The more adventurous forms included a huge bird with multicolored iridescent plumage and an awesome wingspan. There were several reptilian morphs, including a dragonlike lizard and a huge constrictor snake, whose scales were as brightly patterned as the avian form’s feathers. These were creatures that might have been plausible inhabitants of Earth — but the whole point of the show was to display plausible inhabitants of worlds less Earthlike than Tyre.

Like Alice herself, the models grew taller and shorter, but they also grew limbs of many different kinds, arranged in many different patterns. They became more fluid and they became more adamantine. They really did look like alien beings fit for life on alien worlds.

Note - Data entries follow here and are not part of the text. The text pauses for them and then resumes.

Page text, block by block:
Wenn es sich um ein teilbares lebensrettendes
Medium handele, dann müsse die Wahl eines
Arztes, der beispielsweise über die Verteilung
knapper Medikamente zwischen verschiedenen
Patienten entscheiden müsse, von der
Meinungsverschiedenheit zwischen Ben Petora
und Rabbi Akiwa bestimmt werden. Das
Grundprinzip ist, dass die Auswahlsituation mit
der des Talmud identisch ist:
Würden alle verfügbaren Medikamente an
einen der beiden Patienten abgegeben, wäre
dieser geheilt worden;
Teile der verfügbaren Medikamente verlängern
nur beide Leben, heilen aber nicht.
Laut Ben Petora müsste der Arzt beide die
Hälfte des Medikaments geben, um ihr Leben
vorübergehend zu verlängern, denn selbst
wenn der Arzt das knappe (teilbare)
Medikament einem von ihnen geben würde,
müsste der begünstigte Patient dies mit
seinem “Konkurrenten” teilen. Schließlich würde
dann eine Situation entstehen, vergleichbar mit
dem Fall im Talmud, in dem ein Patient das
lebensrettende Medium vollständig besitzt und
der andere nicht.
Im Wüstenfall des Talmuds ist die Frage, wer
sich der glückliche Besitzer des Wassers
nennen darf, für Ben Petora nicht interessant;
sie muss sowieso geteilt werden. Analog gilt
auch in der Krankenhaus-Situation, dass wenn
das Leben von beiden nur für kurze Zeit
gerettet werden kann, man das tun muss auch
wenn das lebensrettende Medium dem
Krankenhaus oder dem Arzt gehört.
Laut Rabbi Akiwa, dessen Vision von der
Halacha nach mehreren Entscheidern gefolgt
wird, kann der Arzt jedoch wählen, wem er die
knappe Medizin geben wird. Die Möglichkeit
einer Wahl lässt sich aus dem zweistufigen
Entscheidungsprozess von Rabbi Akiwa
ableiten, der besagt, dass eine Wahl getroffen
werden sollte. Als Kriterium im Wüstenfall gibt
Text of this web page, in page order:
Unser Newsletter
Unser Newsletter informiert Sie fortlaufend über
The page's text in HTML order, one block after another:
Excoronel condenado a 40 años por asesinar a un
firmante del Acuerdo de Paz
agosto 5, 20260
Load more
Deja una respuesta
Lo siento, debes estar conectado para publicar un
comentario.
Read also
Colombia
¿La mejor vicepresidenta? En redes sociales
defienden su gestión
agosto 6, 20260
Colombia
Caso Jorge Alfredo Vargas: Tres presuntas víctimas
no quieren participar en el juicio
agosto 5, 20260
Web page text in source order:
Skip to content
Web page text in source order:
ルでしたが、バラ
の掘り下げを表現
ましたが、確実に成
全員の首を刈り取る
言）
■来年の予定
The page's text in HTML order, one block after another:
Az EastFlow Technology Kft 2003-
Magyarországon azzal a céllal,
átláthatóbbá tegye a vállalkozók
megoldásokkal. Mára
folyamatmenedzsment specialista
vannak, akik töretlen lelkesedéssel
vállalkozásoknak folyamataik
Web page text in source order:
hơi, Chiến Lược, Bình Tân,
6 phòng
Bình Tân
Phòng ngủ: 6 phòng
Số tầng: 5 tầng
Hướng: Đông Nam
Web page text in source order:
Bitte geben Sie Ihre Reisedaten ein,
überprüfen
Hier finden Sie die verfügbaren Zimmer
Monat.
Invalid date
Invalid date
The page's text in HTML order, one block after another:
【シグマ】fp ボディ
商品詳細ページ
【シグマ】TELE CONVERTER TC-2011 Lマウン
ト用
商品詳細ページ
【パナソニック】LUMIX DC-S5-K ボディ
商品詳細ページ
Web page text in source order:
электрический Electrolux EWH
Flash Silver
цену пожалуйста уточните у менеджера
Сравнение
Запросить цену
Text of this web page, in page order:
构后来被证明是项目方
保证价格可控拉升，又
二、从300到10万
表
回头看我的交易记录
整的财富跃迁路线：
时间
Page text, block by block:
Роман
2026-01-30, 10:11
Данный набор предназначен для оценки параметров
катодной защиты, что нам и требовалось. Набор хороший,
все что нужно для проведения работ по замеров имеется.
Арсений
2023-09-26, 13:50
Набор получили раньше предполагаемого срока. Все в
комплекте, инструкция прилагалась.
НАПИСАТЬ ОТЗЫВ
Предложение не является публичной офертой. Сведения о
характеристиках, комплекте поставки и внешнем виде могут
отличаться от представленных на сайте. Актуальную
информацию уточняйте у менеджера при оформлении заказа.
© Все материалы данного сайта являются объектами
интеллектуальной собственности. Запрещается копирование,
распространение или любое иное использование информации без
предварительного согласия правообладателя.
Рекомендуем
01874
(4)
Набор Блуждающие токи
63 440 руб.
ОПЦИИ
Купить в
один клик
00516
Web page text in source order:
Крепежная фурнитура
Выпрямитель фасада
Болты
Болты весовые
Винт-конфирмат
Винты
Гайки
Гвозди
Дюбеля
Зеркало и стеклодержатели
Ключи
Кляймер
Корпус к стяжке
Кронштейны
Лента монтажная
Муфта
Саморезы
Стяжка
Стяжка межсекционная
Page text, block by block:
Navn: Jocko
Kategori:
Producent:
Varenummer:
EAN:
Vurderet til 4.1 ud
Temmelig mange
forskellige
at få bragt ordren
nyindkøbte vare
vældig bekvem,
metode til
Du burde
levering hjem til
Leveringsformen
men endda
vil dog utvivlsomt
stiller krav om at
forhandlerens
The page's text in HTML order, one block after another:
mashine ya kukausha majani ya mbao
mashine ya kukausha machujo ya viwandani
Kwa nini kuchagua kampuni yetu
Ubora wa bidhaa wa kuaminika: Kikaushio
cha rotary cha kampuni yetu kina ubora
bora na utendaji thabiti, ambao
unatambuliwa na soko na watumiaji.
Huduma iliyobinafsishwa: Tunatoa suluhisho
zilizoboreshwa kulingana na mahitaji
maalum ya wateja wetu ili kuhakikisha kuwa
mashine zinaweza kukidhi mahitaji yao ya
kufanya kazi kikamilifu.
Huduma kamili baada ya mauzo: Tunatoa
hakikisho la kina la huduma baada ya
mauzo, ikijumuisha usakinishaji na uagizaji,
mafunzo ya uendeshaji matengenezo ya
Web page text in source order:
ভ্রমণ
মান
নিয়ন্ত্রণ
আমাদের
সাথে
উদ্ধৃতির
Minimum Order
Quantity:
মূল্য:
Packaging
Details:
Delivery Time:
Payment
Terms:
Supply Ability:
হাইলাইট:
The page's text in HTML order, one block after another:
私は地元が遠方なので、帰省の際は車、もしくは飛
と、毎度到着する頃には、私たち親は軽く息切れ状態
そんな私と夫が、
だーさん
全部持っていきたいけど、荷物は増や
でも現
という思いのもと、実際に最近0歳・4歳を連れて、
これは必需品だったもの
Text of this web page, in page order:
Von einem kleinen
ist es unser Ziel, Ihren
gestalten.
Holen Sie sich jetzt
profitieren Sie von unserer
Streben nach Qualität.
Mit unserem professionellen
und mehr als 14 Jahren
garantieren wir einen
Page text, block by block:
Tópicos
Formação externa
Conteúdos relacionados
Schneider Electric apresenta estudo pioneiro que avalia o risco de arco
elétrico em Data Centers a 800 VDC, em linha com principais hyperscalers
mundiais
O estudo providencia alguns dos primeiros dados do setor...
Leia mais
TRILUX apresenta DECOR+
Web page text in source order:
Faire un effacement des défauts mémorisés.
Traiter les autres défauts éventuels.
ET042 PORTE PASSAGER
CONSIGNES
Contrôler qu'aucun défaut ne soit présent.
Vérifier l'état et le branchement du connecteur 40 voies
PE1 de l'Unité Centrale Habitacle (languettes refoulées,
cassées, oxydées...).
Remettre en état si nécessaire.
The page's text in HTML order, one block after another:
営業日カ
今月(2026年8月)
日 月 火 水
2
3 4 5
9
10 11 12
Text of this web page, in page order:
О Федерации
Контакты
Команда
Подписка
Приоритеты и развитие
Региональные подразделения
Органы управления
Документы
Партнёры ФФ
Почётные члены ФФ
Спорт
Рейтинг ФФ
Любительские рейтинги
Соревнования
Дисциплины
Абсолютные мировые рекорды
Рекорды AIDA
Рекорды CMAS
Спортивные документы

All in all, it was an impressive presentation. One had to be prepared to set aside doubts about the energy-economics of the process, but I was prepared to do that. One also had to shelve reservations about the ability of bodies to sustain and protect themselves during the transitional phases of what were, after all, fairly slow and carefully measured metamorphoses — but I was prepared to do that, too. I had no way of knowing whether doubts of those kinds had occurred to Adam Zimmerman, but his expression suggested that he definitely had doubts.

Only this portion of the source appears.